The SelfMade Health Network (SMHN) operated by Patient Advocate Foundation has focused its work, and will continue to do so in the new project funding period, on people with low SES characteristics. Because the term “low SES” is often broadly interpreted, the SMHN’s early work included the construction of a framework under which recommendations can be made to State Tobacco and Cancer control programs for interventions specific to characteristics. The SMHN prioritizes vulnerable populations by: 1) Income: “low annual income” at or near the Federal Poverty Level, according to family or household size with geographic consideration; 2) Level of Education: fewer than 12 years of education, those with a GED as their highest level of education, or high school graduate; 3) Health Insurance Status: uninsured and underinsured (those with limited medical insurance or lack of comprehensive healthcare coverage); 4) Geography: residing in medically underserved areas, which include areas with a shortage of primary care providers, high infant mortality, high poverty or a high elderly population; 5) Employment Status: unemployed and “low” income employees, including full- and part-time minimum wage employees, part-time and seasonal employees; and/or 6) Populations residing in low-income housing communities and underserved areas with limited healthcare resources, high concentrations of poverty or drop-out rates are also included, as are those receiving assistance from food banks or other forms of state/federal assistance and social services.
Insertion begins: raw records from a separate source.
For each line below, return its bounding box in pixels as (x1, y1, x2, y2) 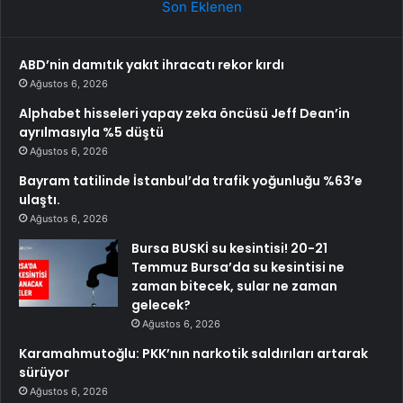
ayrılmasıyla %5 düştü (19, 123, 164, 141)
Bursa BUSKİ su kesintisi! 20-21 (131, 239, 327, 257)
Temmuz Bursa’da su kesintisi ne (131, 258, 345, 276)
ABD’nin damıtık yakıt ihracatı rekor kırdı (19, 56, 284, 74)
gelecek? (131, 296, 191, 314)
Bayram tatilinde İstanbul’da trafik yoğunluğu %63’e (19, 172, 363, 190)
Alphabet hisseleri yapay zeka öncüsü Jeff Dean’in (19, 104, 350, 122)
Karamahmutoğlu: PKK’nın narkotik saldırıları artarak (19, 345, 368, 363)
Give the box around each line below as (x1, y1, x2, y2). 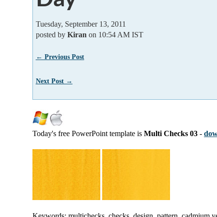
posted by (35, 30, 67, 39)
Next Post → (35, 77, 73, 85)
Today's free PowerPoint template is (32, 129, 144, 138)
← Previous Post (35, 52, 84, 61)
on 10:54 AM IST (86, 30, 143, 39)
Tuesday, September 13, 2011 (35, 19, 126, 28)
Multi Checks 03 (144, 129, 198, 138)
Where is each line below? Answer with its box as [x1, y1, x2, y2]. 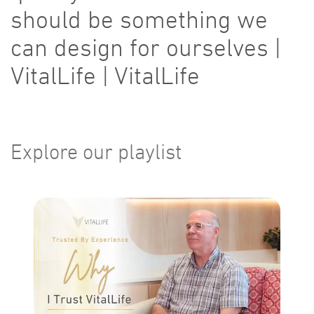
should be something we [11, 6, 268, 34]
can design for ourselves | [11, 34, 281, 62]
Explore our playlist [11, 140, 182, 164]
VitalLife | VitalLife [11, 62, 200, 90]
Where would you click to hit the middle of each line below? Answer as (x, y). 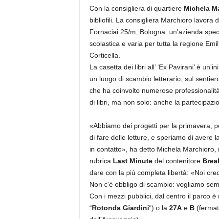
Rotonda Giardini (120, 208)
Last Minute (132, 161)
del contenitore (177, 161)
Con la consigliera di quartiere (136, 8)
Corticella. (105, 55)
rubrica (101, 161)
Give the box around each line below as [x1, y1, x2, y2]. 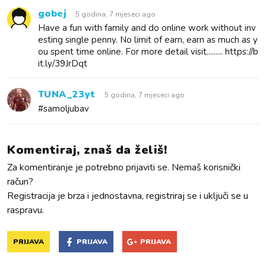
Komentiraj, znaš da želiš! [7, 141, 167, 158]
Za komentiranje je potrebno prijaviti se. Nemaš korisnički [7, 160, 240, 174]
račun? [7, 175, 33, 188]
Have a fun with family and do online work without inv [38, 21, 256, 34]
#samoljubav [38, 102, 89, 115]
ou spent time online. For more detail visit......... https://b [38, 45, 258, 58]
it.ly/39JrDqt [38, 57, 87, 69]
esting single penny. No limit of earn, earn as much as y [38, 33, 258, 46]
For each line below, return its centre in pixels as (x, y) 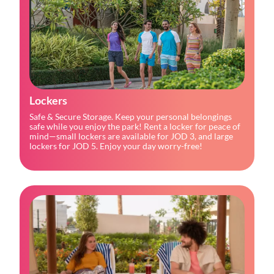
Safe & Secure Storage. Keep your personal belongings (131, 116)
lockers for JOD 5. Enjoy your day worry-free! (116, 146)
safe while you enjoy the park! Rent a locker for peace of (135, 126)
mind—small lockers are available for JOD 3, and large (131, 136)
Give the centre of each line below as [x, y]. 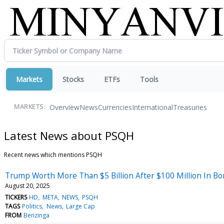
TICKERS [16, 197]
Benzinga [37, 215]
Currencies [115, 107]
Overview [64, 107]
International [152, 107]
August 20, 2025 [27, 185]
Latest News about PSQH [69, 135]
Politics [32, 206]
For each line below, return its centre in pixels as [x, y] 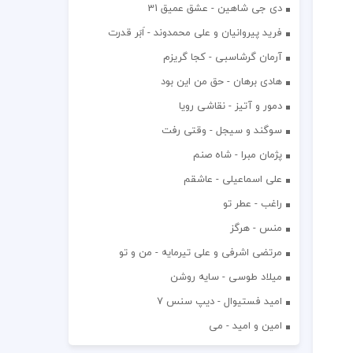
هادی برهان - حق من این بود [221, 81]
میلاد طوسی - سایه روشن [226, 277]
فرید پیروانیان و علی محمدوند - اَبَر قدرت [195, 32]
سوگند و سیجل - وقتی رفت [221, 130]
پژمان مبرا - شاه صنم [237, 154]
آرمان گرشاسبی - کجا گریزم [222, 57]
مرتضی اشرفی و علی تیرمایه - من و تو [200, 252]
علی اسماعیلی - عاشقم [232, 179]
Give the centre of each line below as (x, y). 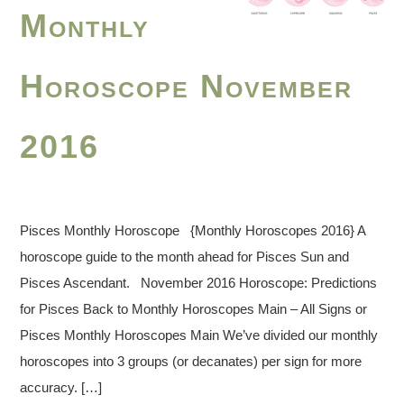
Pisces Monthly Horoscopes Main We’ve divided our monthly (199, 335)
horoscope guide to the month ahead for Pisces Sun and (185, 256)
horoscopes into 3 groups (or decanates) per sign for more (191, 361)
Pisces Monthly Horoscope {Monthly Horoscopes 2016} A (193, 230)
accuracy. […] (61, 387)
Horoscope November (187, 86)
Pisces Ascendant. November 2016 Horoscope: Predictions (199, 282)
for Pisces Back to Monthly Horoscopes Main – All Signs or (194, 308)
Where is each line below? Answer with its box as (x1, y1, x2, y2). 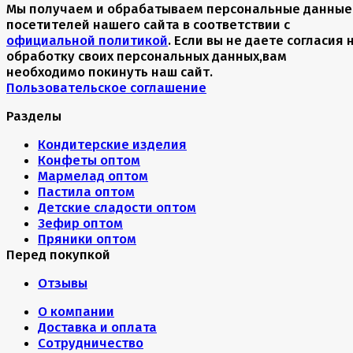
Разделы (6, 107, 61, 124)
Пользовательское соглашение (6, 79, 206, 95)
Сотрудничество (38, 334, 143, 351)
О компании (38, 303, 114, 319)
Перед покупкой (6, 246, 110, 262)
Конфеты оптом (38, 151, 140, 168)
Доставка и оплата (38, 318, 157, 335)
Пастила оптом (38, 183, 135, 199)
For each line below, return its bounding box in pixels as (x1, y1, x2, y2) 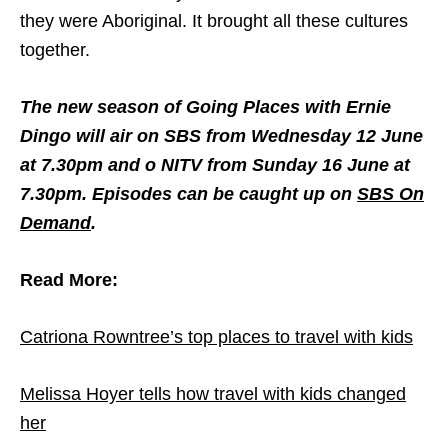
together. (20, 39, 90, 60)
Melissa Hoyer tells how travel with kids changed (20, 383, 406, 404)
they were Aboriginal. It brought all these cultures (20, 10, 408, 31)
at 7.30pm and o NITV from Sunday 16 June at (20, 154, 410, 175)
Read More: (20, 269, 118, 290)
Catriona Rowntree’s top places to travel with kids (20, 326, 413, 347)
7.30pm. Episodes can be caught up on (20, 183, 357, 204)
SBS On (357, 183, 424, 204)
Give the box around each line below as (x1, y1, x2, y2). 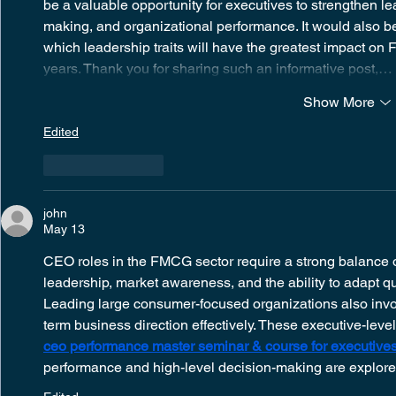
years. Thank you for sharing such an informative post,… (43, 60, 392, 78)
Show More (302, 94, 375, 111)
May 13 (43, 222, 85, 237)
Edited (43, 125, 79, 140)
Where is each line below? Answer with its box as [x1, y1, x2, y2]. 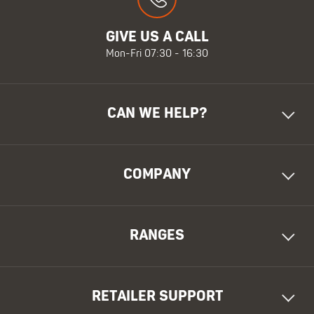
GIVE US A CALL [105, 30, 209, 45]
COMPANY [123, 168, 191, 182]
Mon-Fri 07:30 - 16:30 [106, 49, 208, 60]
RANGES [130, 228, 184, 243]
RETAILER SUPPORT [91, 289, 223, 304]
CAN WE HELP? [107, 107, 207, 121]
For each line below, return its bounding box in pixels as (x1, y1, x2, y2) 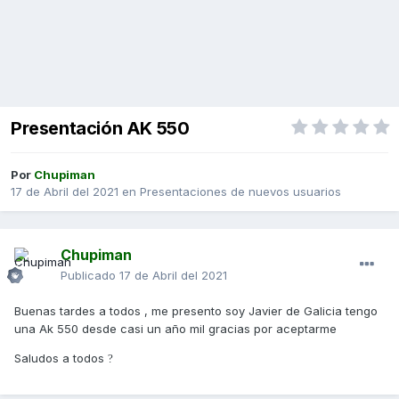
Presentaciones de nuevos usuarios (140, 184, 341, 199)
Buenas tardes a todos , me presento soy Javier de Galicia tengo (14, 304, 378, 319)
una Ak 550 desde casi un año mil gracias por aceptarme (14, 322, 340, 337)
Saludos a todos (14, 351, 108, 366)
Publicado (61, 268, 119, 283)
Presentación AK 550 (11, 118, 190, 140)

To accomplish our goal of reducing cancer and tobacco related cancers among low SES populations, SMHN will continue to provide training and technical assistance to state National Tobacco Control and National Comprehensive Cancer Control Programs. Our ability to help enhance capacity at the state and local level will further expand implementation of evidenced based strategies designed to promote tobacco cessation and prevent late stage cancer diagnosis among this population. Critical to SMHN efforts will be continued engagement and activation of the SMHN leadership Council, SMHN members and a host of committed national partners, including our fellow sibling networks. In addition to our partners, our project officers will play a critical role in our success. We will collaborate with our project officers to build internal linkages from states that have identified populations with low SES as a population of focus to SMHN, while sharing developed tools and resources broadly.
In implementing its approach, the SMHN will implement evidence-based strategies to: 1) improve the capacity of CDC- funded tobacco and cancer control programs in collection and use of data specific to populations with low SES characteristics; 2) strengthen relationships between organizations serving low SES populations, CDC-funded programs, and other funded networks; 3) increase of the delivery of evidence-based interventions to reach and impact populations with low SES characteristics; 4) increase quit attempts among populations with low SES characteristics; 5) increase cancer screening among African American women with low SES characteristics; and 6) decrease incidence of advantage stage cancer disease among populations with low SES characteristics.
As we implement this project, evaluation at all forms of the process will be critical. Our evaluation plan will be paramount to measuring our success and making modifications to ensure that the identified outcomes are accomplished.